What you have to do. Output exactly the line containing "be displayed by" and each line after it through the last line of the records, and nothing else.

(Dataset excerpts)
==============================
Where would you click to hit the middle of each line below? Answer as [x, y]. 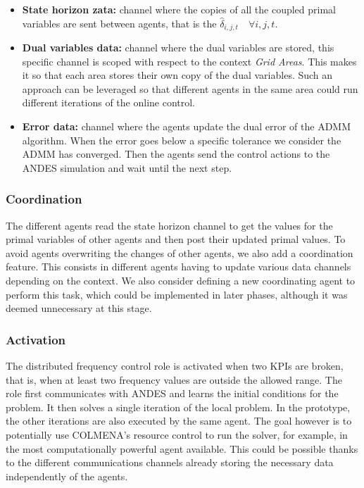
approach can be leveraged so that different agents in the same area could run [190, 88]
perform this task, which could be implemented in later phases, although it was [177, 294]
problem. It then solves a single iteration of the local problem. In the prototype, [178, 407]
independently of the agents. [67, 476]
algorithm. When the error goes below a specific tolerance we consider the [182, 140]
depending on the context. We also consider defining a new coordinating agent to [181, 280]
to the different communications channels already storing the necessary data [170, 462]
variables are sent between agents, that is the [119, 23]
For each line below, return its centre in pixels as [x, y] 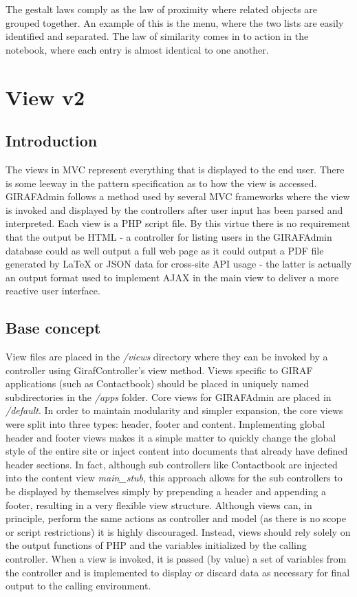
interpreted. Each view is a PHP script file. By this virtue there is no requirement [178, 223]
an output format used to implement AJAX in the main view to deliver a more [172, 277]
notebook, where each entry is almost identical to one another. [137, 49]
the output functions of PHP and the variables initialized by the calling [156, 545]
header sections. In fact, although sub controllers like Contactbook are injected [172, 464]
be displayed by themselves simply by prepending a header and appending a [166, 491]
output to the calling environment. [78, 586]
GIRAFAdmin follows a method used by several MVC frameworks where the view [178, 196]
==============================
Written response.
be displayed by themselves simply by prepending a header and appending a [166, 491]
output to the calling environment. [78, 586]
GIRAFAdmin follows a method used by several MVC frameworks where the view [178, 196]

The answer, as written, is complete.